Segment Start: GIVEN RECORDS

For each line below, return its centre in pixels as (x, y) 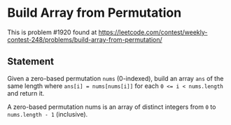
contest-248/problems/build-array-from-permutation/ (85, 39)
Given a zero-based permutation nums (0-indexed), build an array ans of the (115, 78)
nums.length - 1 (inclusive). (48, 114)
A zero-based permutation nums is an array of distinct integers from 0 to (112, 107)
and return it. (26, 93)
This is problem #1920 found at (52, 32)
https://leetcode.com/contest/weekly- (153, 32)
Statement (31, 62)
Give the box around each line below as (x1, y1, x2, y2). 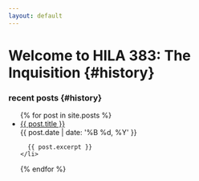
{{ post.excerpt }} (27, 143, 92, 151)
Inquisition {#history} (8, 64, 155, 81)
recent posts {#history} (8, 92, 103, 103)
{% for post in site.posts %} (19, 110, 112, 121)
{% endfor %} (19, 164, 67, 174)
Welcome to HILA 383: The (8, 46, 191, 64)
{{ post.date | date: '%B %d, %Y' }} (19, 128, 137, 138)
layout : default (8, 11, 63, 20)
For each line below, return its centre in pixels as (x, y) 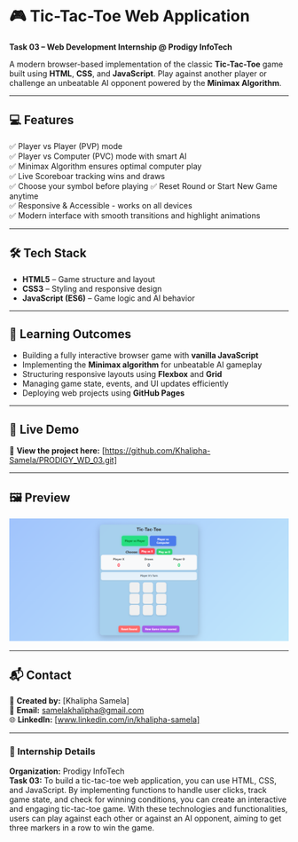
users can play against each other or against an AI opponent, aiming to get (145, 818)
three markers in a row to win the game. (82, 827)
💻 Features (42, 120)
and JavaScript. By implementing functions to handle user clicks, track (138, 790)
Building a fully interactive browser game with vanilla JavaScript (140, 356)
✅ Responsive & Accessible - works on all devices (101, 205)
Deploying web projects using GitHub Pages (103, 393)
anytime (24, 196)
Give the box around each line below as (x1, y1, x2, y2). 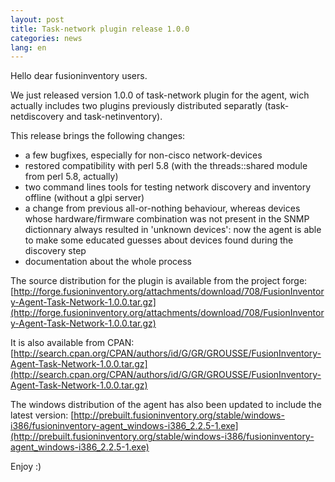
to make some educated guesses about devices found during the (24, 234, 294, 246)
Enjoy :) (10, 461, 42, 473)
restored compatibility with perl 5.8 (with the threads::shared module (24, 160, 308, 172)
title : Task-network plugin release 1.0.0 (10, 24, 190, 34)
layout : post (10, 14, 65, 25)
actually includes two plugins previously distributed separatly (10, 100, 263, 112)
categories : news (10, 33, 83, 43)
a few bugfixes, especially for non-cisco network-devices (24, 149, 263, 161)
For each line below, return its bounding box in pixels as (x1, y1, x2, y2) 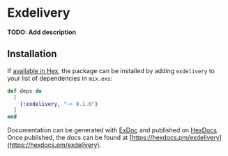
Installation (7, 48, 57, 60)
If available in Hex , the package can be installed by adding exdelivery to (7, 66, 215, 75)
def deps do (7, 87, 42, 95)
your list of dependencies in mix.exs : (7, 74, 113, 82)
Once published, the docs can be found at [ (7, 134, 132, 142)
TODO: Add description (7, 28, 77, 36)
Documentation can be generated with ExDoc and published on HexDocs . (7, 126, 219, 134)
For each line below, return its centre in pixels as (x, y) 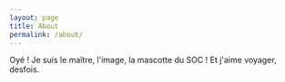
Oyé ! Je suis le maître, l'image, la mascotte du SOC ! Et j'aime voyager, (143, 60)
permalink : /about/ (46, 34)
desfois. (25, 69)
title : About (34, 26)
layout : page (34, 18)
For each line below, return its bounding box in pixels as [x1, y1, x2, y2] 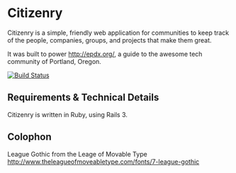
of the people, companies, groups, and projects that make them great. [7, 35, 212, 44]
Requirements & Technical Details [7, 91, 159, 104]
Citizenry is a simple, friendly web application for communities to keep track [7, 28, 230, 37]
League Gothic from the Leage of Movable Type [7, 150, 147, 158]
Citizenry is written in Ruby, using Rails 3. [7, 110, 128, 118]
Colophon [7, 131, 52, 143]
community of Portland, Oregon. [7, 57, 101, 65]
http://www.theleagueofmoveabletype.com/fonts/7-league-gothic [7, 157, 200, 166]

Segment End: GIVEN RECORDS

» **WHAT THE TASK ASKS**
Indicate how many lines in the records above include the word "make", giving no other content.

» **YOUR RESPONSE**
2